__Task brief__: Please print the entries below exactly, from the line with "本研究を遂行するにあたり，指導教員である石川佳治教授には長年にわたる経験 [259, 15]" through the line with "なご意見とご助言をいただき、深く感謝申し上げます． 杉浦健人助教には [241, 54]", including both of those lines and leaving out all others.

__Data for review__:
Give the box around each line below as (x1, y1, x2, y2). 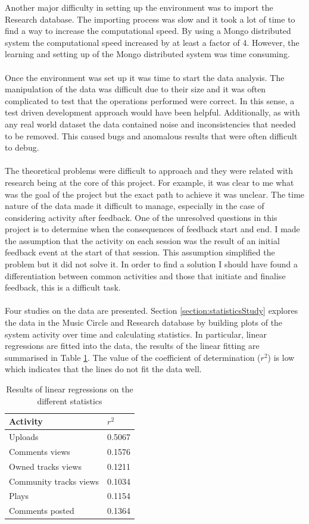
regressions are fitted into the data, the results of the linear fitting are (5, 339, 260, 352)
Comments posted (9, 504, 74, 517)
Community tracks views (9, 475, 99, 487)
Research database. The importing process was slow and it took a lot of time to (5, 13, 295, 25)
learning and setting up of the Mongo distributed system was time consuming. (5, 48, 290, 60)
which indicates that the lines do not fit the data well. (5, 363, 202, 375)
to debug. (5, 141, 39, 154)
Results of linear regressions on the (6, 383, 133, 395)
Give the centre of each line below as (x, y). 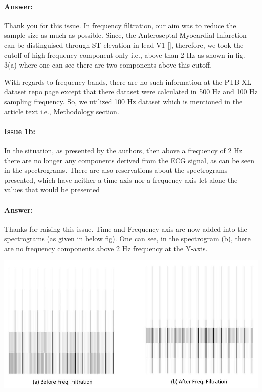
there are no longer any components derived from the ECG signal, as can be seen (129, 160)
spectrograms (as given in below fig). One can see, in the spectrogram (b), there (127, 239)
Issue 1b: (20, 131)
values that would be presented (52, 190)
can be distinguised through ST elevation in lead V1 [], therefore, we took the (124, 45)
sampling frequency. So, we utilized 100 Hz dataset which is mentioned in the (123, 101)
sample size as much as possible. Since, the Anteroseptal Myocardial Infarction (125, 35)
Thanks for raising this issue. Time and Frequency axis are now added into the (126, 228)
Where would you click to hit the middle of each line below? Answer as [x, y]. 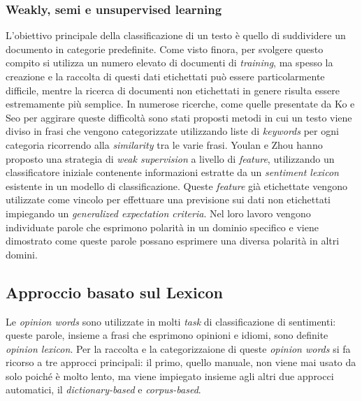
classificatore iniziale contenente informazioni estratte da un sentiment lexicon [172, 172]
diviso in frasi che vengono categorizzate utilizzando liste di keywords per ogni [172, 131]
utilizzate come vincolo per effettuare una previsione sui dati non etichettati [168, 199]
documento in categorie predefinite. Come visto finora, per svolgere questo [165, 49]
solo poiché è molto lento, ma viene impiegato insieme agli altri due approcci [170, 376]
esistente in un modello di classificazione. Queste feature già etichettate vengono [176, 185]
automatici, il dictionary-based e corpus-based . [103, 389]
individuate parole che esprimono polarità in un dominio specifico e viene [162, 227]
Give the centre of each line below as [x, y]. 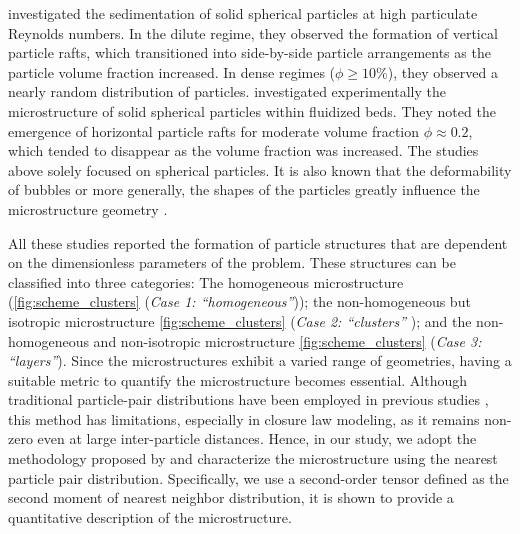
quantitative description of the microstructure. [150, 516]
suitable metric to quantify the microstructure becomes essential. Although [238, 379]
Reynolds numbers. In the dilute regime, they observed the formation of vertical [253, 32]
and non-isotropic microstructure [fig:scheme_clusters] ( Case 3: [287, 340]
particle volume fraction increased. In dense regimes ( [172, 71]
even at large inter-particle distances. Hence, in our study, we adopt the [257, 438]
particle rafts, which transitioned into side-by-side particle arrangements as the [249, 52]
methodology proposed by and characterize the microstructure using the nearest [253, 458]
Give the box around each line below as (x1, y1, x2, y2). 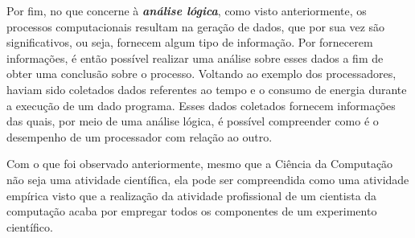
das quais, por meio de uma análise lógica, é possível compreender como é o (6, 113, 379, 129)
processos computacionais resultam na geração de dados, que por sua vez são (6, 18, 385, 35)
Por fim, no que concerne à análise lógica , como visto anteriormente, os (6, 2, 367, 18)
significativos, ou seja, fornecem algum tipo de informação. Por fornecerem (6, 34, 373, 51)
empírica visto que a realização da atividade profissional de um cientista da (6, 187, 377, 203)
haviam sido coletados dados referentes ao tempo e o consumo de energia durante (6, 80, 407, 97)
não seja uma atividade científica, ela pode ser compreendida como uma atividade (6, 170, 409, 187)
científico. (6, 218, 53, 235)
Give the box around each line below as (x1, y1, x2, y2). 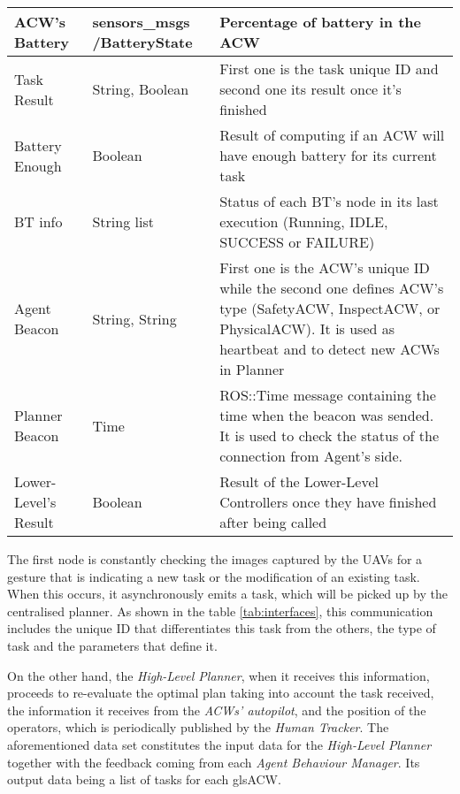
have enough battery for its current (219, 145, 437, 165)
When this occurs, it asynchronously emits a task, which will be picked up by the (7, 584, 448, 603)
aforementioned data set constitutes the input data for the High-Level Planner (7, 735, 432, 753)
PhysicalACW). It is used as (219, 318, 395, 339)
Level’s (14, 492, 57, 512)
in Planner (219, 359, 285, 379)
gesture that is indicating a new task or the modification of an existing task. (7, 567, 420, 585)
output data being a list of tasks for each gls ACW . (7, 770, 281, 789)
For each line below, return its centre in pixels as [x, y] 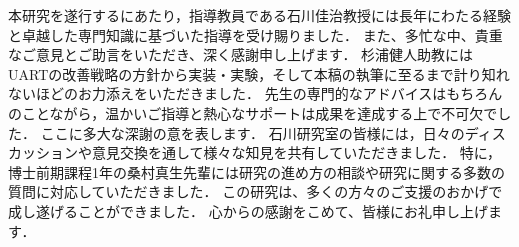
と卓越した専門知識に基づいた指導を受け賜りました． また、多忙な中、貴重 [255, 34]
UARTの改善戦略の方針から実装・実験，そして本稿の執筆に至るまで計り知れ [259, 73]
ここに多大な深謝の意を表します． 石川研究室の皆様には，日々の [252, 132]
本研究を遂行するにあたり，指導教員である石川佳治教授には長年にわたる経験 [259, 15]
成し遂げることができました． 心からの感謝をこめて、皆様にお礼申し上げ [248, 210]
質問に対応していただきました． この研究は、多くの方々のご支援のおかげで [255, 191]
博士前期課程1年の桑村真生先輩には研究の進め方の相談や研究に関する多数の [256, 171]
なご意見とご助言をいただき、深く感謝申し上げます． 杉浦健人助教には [241, 54]
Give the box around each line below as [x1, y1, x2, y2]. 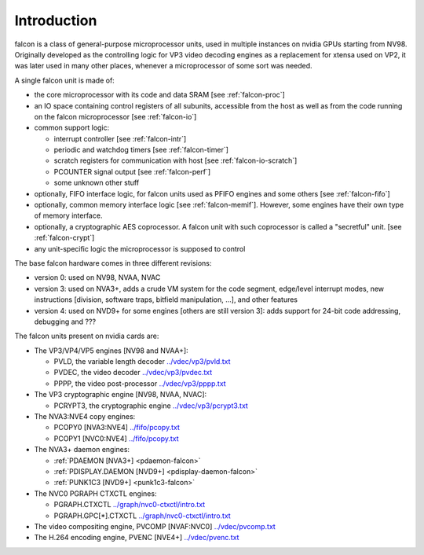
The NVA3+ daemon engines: [34, 445, 130, 454]
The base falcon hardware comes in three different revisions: [14, 258, 212, 267]
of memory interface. [34, 211, 103, 220]
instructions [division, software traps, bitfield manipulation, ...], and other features [34, 295, 298, 304]
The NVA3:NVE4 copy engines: [34, 412, 136, 421]
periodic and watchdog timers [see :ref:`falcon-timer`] [53, 145, 229, 155]
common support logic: [34, 123, 110, 133]
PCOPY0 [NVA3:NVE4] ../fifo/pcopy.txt [53, 423, 181, 432]
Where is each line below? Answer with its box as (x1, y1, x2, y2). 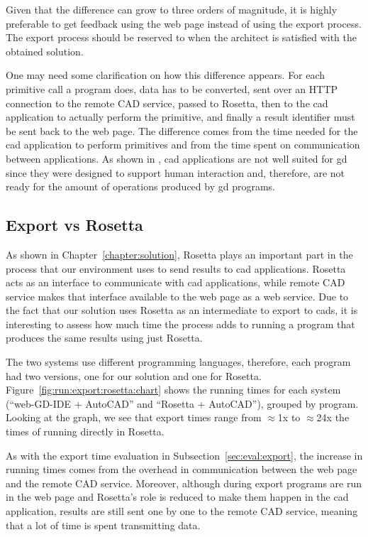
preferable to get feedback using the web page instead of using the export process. (6, 16, 362, 31)
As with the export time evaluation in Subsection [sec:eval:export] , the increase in (6, 447, 363, 462)
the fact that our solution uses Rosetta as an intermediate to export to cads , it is (6, 303, 358, 318)
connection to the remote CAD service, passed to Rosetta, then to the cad (6, 95, 328, 110)
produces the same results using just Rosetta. (6, 330, 203, 345)
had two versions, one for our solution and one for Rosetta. (6, 368, 262, 383)
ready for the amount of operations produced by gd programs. (6, 179, 276, 194)
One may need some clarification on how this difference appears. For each (6, 67, 325, 82)
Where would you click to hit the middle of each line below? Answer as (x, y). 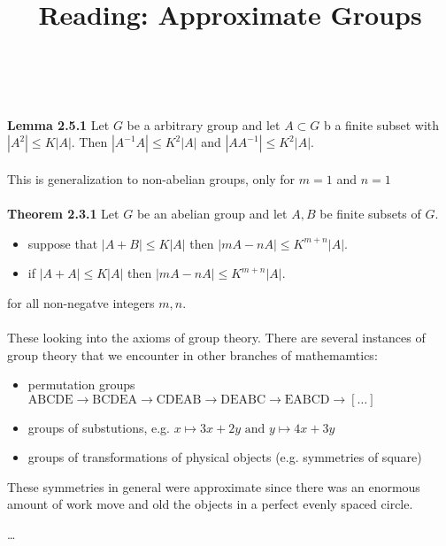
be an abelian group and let (212, 213)
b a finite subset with (381, 124)
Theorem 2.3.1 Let (63, 213)
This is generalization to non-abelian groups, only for (151, 178)
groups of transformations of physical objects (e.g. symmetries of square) (225, 457)
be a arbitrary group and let (204, 124)
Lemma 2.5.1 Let (58, 124)
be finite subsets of (370, 213)
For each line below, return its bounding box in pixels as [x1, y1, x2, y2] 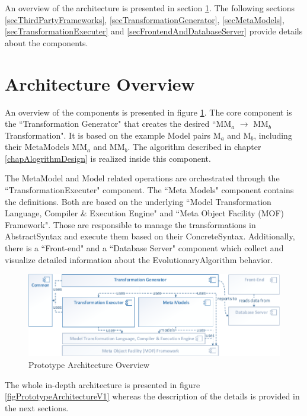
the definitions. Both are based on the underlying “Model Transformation [5, 195, 271, 207]
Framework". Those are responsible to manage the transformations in [5, 218, 256, 231]
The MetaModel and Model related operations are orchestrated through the [5, 172, 280, 184]
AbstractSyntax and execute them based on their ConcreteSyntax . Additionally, [5, 230, 295, 242]
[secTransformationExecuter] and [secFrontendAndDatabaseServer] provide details [5, 25, 303, 37]
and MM [93, 140, 125, 153]
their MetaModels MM [5, 140, 87, 153]
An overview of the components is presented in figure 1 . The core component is [5, 105, 292, 118]
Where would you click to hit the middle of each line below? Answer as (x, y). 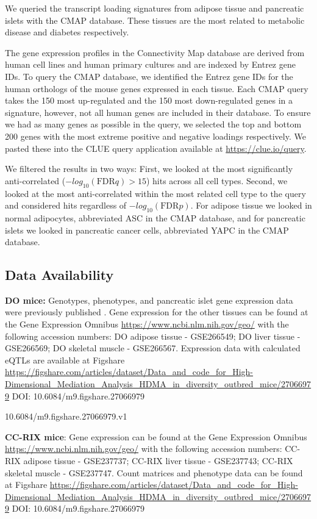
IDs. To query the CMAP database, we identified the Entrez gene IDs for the (149, 76)
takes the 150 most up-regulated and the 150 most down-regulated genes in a (149, 100)
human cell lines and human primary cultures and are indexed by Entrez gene (150, 64)
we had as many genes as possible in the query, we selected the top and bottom (153, 124)
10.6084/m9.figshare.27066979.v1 (66, 416)
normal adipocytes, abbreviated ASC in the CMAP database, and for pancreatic (155, 217)
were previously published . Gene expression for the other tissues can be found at (157, 312)
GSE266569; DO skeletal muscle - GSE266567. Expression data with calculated (153, 348)
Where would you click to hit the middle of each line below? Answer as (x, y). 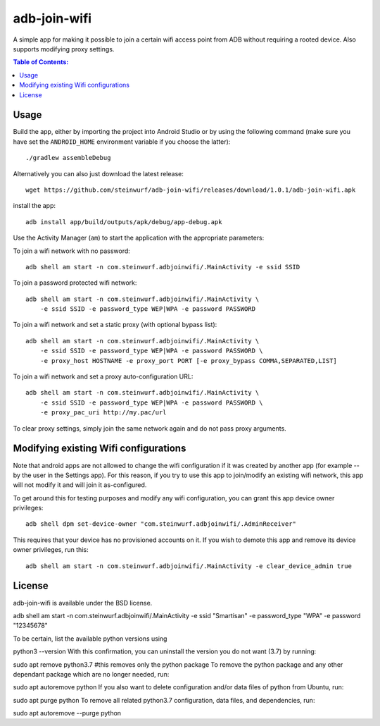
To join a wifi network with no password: (71, 251)
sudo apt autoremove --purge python (67, 713)
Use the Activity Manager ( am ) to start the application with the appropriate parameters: (139, 238)
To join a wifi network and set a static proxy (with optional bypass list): (115, 325)
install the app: (34, 206)
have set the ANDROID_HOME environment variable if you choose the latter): (122, 142)
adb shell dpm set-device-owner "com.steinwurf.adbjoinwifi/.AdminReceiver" (161, 524)
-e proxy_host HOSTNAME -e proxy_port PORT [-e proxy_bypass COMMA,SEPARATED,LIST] (189, 361)
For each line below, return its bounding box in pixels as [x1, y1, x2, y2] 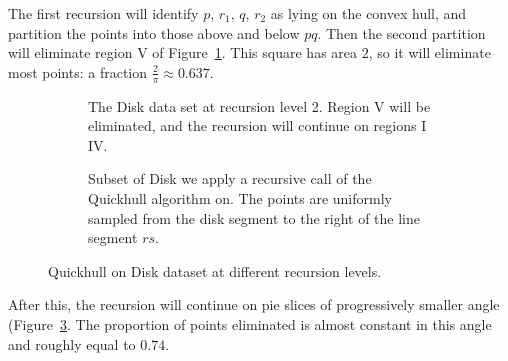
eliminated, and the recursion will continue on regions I [88, 115, 427, 136]
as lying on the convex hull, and [270, 3, 467, 23]
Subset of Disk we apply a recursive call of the [88, 168, 372, 189]
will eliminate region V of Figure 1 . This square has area [8, 42, 358, 63]
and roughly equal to [8, 333, 136, 354]
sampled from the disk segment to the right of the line [88, 207, 421, 228]
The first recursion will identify [8, 3, 199, 23]
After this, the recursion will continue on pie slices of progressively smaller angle [8, 294, 500, 315]
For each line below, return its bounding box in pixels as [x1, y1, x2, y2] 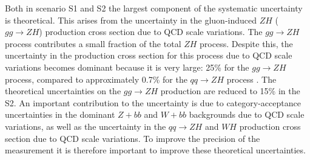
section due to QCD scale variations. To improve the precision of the [5, 132, 260, 144]
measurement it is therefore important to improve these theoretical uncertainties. [5, 144, 306, 156]
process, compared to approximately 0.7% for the [5, 72, 187, 85]
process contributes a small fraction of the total [5, 37, 181, 50]
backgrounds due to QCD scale [189, 108, 305, 121]
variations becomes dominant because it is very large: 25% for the [5, 60, 249, 73]
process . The [226, 72, 277, 85]
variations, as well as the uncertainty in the [5, 120, 166, 132]
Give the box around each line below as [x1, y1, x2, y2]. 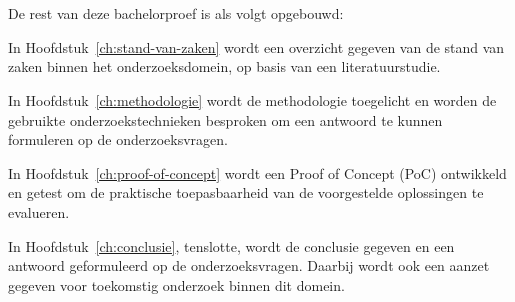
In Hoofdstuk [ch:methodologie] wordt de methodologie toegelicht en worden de [8, 89, 497, 110]
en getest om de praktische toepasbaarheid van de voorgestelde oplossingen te [8, 182, 484, 203]
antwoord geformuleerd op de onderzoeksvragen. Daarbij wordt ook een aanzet [8, 255, 490, 276]
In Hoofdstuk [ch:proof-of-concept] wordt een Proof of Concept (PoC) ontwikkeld [8, 162, 507, 183]
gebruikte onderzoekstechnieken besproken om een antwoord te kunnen [8, 109, 443, 130]
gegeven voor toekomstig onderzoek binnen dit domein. [8, 274, 345, 295]
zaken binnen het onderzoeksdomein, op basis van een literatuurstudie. [8, 56, 441, 77]
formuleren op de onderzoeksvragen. [8, 129, 228, 150]
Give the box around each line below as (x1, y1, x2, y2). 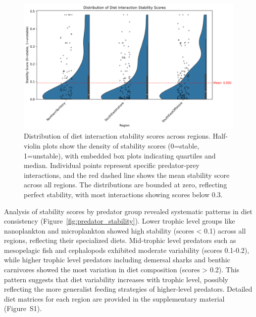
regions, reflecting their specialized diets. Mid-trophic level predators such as (4, 235, 236, 245)
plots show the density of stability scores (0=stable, (43, 140, 200, 151)
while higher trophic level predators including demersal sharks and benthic (4, 254, 230, 265)
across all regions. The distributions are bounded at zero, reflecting (24, 179, 227, 190)
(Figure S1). (4, 303, 42, 314)
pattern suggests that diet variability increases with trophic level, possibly (4, 274, 228, 284)
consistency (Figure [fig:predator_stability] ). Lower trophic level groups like (4, 216, 235, 226)
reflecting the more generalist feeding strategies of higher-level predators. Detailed (4, 284, 253, 294)
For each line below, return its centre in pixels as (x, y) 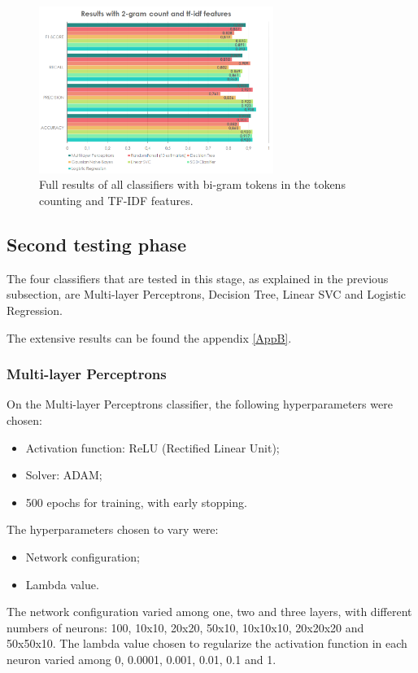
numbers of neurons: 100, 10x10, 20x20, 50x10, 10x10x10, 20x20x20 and (185, 627)
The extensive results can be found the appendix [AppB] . (149, 337)
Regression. (35, 310)
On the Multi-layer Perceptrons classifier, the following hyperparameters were (200, 404)
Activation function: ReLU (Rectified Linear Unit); (152, 447)
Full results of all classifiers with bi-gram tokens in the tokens (192, 184)
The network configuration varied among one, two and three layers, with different (209, 612)
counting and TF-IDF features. (116, 201)
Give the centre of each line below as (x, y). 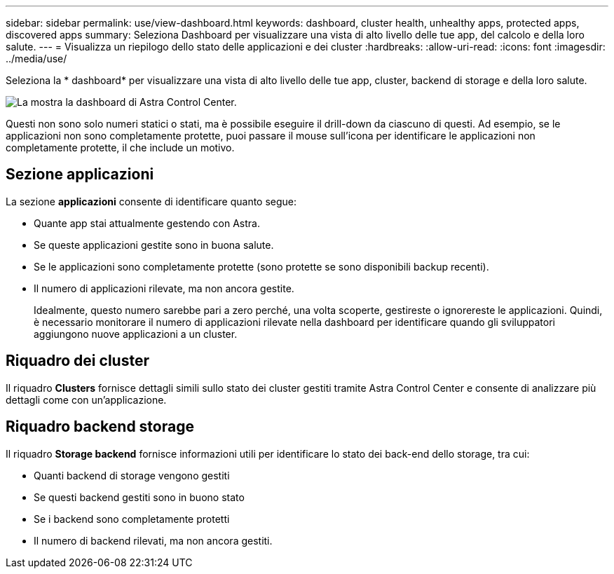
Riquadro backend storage (100, 427)
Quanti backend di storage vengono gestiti (132, 475)
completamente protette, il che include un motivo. (120, 148)
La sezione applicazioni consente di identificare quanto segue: (151, 201)
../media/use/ (36, 59)
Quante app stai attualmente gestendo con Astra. (147, 223)
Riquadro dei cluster (77, 361)
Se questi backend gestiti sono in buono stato (139, 497)
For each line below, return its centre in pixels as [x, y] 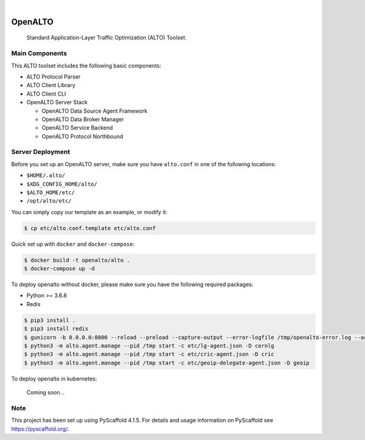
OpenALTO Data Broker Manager [83, 119]
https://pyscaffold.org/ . [40, 428]
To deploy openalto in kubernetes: [54, 379]
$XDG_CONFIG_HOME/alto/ [62, 184]
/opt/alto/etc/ [49, 201]
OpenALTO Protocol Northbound [82, 136]
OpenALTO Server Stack [57, 102]
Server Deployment [40, 152]
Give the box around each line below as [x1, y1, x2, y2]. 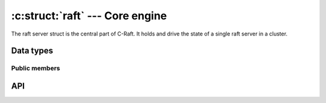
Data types [11, 46, 54, 56]
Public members [11, 64, 60, 72]
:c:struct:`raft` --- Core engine [11, 9, 167, 22]

__Solution to this problem__:
本研究を遂行するにあたり，指導教員である石川佳治教授には長年にわたる経験 [259, 15]
成し遂げることができました． 心からの感謝をこめて、皆様にお礼申し上げ [248, 210]
質問に対応していただきました． この研究は、多くの方々のご支援のおかげで [255, 191]
博士前期課程1年の桑村真生先輩には研究の進め方の相談や研究に関する多数の [256, 171]
なご意見とご助言をいただき、深く感謝申し上げます． 杉浦健人助教には [241, 54]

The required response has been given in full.